Сергей еще не понимал, но уже яркий румянец сошел со щек его и заменился бледностью, уже мгновенно исчезло без следа счастливое чувство, владевшее им еще за минуту.

Ничего не могло случиться, ни до чего нет дела! А вот и случилось!.. Что… что… такое?.. Отец… да как же это… как?

Он засыпал француза вопросами, но тот ничего не договаривал, только просил успокоиться – и это заставляло Сергея еще больше волноваться.

Наконец он узнал, что отец его, Борис Григорьевич Горбатов, всегда такой сильный, бодрый и здоровый, и сегодня, как обыкновенно, в урочный час вышел из своих покоев. За завтраком его встретили жена и дочь. Тут был и Рено. Борис Григорьевич ласково со всеми поздоровался, говорил спокойно, милостиво обращался со своим постоянным домашним штатом, даже пошутил с Моськой-карликом, принялся кушать – и вдруг захрипел и упал навзничь. Его снесли в опочивальню: домашний доктор, живший у Горбатовых, объявил, что дело серьезно, что у Бориса Григорьевича удар, которого он давно опасался.

– Господи!.. Да жив ли он, жив ли? – спрашивал Сергей.

Ему все казалось, что Рено скрывает от него, не все договаривает; он чувствовал новое мучительное ощущение, которое тисками сжимало и томило его сердце.

– Отец!.. Он так мало вообще думал о нем; он никогда не отдавал себе отчета в том, любит ли его или нет, а просто его боялся с самого детства и до последнего времени; привык многое скрывать от него; привык от него таиться, сдерживаться в его присутствии, иногда просто даже тяготиться этим присутствием. Отец казался ему силой, с которой нельзя было бороться, нужно было подчиняться без рассуждений, права или не права эта сила.

Но тут все забылось, осталось одно чувство жалости, бесконечной жалости к этому отцу, к этому сильному человеку, действовавшему только своей силой и так часто несправедливому вследствие этого, как, по крайней мере, казалось молодому сыну.

– Жив ли он… жив ли?.. – повторял Сергей.

Рено отвечал ему, что жив, чтобы он не отчаивался, что еще нет ничего безнадежного.

И оба они пришпорили своих лошадей и мчались в Горбатовское.

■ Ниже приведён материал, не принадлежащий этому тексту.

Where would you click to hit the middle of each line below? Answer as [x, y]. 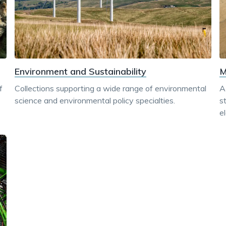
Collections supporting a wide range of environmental [111, 88]
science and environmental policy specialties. [95, 100]
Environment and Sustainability [81, 71]
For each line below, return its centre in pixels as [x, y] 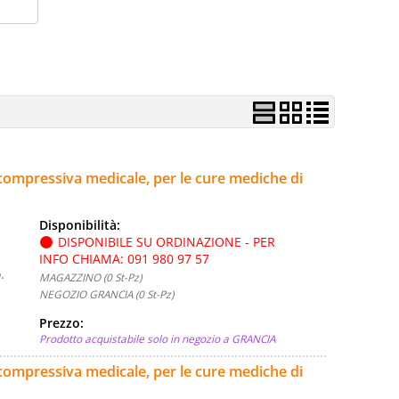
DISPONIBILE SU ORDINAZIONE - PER [167, 242]
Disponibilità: [81, 225]
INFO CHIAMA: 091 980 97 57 [124, 259]
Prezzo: [63, 323]
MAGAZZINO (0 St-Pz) [90, 277]
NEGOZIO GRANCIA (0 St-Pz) [106, 294]
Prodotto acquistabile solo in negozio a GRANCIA [157, 338]
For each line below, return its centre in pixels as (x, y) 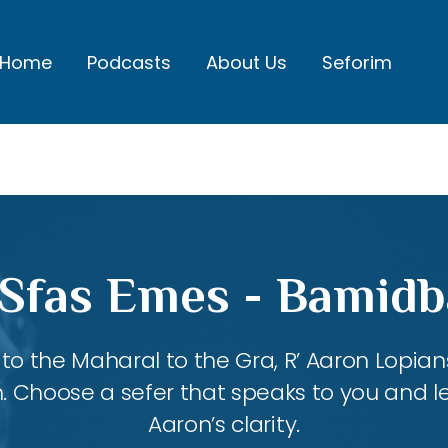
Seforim (357, 62)
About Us (246, 62)
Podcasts (129, 62)
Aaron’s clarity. (224, 424)
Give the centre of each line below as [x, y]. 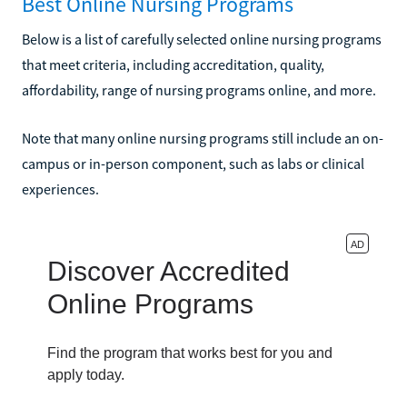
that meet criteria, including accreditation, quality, [173, 64]
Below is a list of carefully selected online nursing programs [202, 39]
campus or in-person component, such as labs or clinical [193, 163]
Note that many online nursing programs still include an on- [203, 138]
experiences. [60, 189]
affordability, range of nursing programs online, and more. [199, 89]
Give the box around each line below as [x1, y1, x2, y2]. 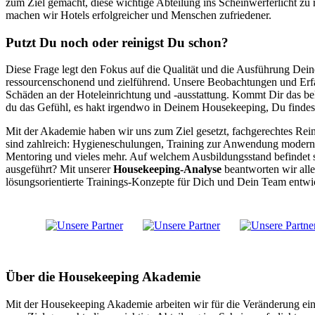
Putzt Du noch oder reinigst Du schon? [6, 34, 229, 50]
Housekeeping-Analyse [113, 163, 221, 176]
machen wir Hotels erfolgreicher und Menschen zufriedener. [6, 8, 271, 21]
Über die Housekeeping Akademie [6, 269, 200, 284]
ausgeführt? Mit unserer [6, 163, 113, 176]
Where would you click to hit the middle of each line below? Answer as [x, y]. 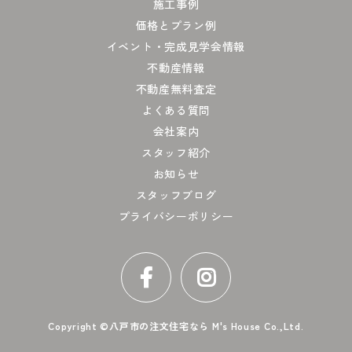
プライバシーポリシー [176, 216]
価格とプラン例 [176, 25]
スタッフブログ [176, 195]
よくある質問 [176, 110]
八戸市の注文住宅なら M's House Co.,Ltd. [207, 326]
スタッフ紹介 [176, 152]
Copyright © [79, 326]
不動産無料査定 [176, 89]
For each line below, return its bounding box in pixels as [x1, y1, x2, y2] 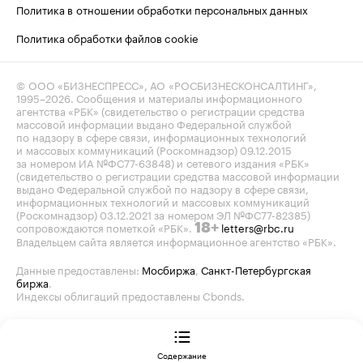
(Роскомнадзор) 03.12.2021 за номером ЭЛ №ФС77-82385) [16, 205, 310, 222]
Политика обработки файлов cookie [16, 28, 199, 45]
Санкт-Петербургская [201, 260, 311, 277]
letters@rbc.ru [221, 218, 294, 235]
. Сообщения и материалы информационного [70, 88, 302, 105]
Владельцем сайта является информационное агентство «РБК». [16, 232, 336, 249]
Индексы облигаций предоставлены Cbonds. [16, 286, 245, 303]
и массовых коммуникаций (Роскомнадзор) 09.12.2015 [16, 140, 292, 157]
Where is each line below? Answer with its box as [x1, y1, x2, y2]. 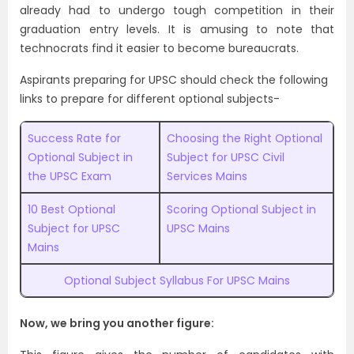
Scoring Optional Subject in [167, 201, 316, 217]
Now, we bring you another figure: [20, 314, 214, 331]
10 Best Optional [28, 201, 115, 217]
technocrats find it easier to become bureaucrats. [20, 40, 299, 56]
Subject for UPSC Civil [167, 149, 284, 165]
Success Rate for [28, 130, 121, 146]
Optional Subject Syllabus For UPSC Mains [64, 272, 290, 288]
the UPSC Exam [28, 168, 111, 184]
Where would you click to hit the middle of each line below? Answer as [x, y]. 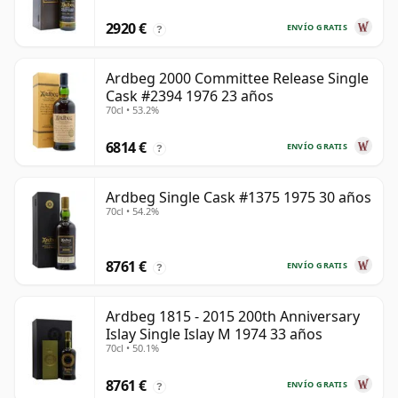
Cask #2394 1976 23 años [190, 96]
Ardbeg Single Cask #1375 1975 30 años [239, 198]
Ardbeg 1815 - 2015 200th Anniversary [233, 317]
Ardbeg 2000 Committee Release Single [237, 79]
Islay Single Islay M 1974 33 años [214, 334]
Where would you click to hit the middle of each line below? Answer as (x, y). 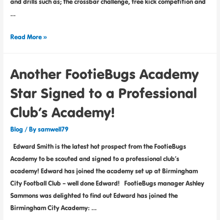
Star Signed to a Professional (104, 93)
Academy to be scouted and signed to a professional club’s (95, 159)
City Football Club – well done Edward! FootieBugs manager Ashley (108, 183)
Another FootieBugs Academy (105, 73)
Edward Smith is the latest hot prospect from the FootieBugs (98, 147)
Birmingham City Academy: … (54, 208)
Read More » (29, 37)
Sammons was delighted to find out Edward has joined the (94, 196)
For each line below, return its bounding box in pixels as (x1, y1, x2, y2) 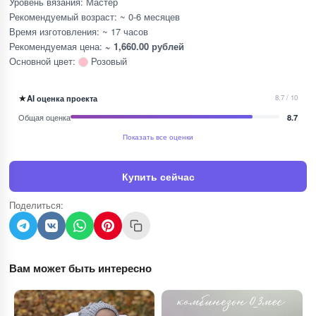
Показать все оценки (123, 131, 193, 142)
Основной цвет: (9, 54, 78, 68)
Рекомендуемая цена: (9, 39, 105, 53)
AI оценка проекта (27, 92, 97, 104)
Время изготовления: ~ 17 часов (9, 24, 148, 38)
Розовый (88, 54, 127, 68)
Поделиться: (9, 197, 63, 212)
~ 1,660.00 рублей (105, 39, 184, 53)
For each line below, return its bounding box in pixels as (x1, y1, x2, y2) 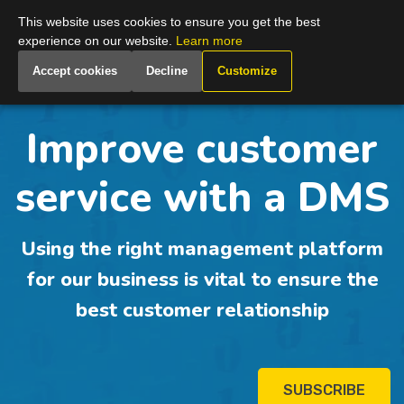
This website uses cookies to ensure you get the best (18, 14, 320, 29)
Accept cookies (32, 64, 117, 78)
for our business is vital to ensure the (25, 265, 379, 293)
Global (122, 14, 159, 29)
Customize (217, 64, 277, 78)
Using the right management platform (21, 234, 383, 262)
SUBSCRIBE (283, 381, 365, 399)
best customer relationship (75, 296, 329, 324)
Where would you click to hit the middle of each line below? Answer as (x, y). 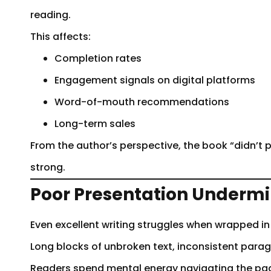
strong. (48, 167)
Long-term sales (95, 123)
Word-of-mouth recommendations (142, 102)
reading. (51, 15)
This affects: (60, 36)
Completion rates (98, 58)
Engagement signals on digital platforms (155, 80)
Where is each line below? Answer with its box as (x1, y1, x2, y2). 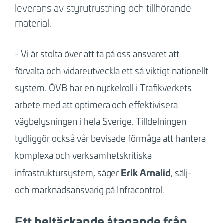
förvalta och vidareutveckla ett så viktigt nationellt (14, 64, 208, 77)
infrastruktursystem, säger (14, 166, 121, 179)
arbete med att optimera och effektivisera (14, 98, 178, 111)
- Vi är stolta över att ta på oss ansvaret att (14, 47, 179, 60)
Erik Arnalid (120, 166, 171, 179)
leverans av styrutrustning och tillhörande (14, 1, 191, 14)
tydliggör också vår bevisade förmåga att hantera (14, 132, 206, 144)
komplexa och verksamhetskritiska (14, 149, 152, 161)
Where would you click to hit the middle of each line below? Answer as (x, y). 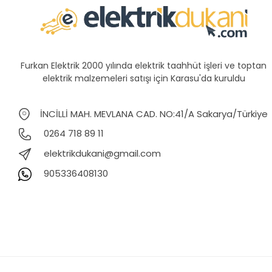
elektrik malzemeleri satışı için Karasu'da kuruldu (144, 79)
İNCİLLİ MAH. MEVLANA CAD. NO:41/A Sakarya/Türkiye (154, 114)
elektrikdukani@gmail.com (103, 153)
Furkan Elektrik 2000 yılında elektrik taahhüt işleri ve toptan (144, 66)
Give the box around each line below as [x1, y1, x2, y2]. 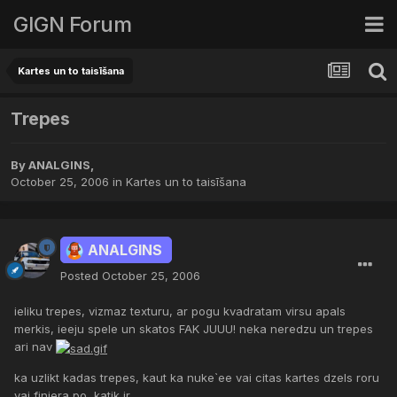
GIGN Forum [13, 11, 131, 37]
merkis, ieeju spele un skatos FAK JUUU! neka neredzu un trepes [14, 322, 373, 337]
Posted [60, 269, 102, 284]
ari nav [14, 339, 56, 354]
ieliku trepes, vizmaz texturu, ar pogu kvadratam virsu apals [14, 304, 346, 319]
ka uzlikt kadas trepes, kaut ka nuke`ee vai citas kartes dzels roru [14, 370, 379, 385]
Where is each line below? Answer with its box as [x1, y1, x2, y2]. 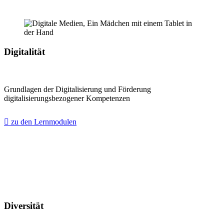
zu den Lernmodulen [9, 117, 76, 126]
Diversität [4, 200, 43, 211]
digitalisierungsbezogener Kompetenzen [4, 93, 130, 102]
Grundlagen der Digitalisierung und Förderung [4, 84, 151, 93]
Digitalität [4, 46, 45, 57]
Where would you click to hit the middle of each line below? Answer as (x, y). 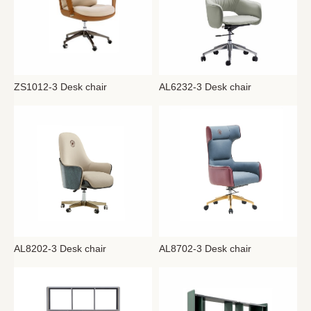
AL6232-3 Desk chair (205, 87)
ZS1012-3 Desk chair (61, 87)
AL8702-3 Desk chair (205, 249)
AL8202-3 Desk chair (60, 249)
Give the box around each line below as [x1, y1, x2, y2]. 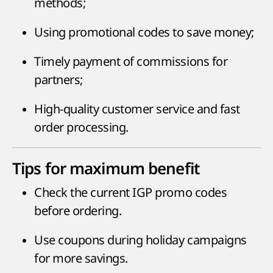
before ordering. [34, 202, 122, 219]
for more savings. [34, 250, 128, 267]
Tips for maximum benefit [12, 159, 200, 179]
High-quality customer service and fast [34, 101, 240, 118]
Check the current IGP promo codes [34, 184, 227, 201]
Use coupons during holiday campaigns [34, 232, 247, 249]
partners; [34, 71, 83, 88]
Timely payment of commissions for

Они въехали на широкий двор, в глубине которого тянулись обширные барские хоромы – длинное, одноэтажное, построенное покоем здание, к которому примыкали всякие службы. Посреди обширного двора красовался роскошный цветник, устроенный трудами года два тому назад выписанного из Петербурга ученого немца-садовника. Пышные георгины и астры были в полном цвету. Белый дом, недавно выкрашенный, с яркой зеленой крышей, с новыми зелеными ставнями окон так и сверкал на солнце. Вся эта яркость бросилась в глаза Сергею, и от нее стало ему еще тяжелее, еще мучительнее. Он подметил, огибая цветник и останавливаясь у главного крыльца, суетню, он подметил странное выражение на всех лицах. Ему хотелось спросить у первого встречного: что? как? что с отцом? И в то же время он боялся ответа на этот вопрос и ничего не спрашивал.

Он молча соскочил с Красавчика, не замечая, кто взял у него из рук повод, и кинулся на крыльцо. В комнатах было еще больше необычного, беспорядочного движения, на лицах еще более странного, смущающего выражения.

Сергей бежал дальше к дверям, за которыми начинались покои отца, куда он обыкновенно не очень часто заглядывал.

– Сережа!

Мучительное, измученное и страшное послышалось ему в этом голосе.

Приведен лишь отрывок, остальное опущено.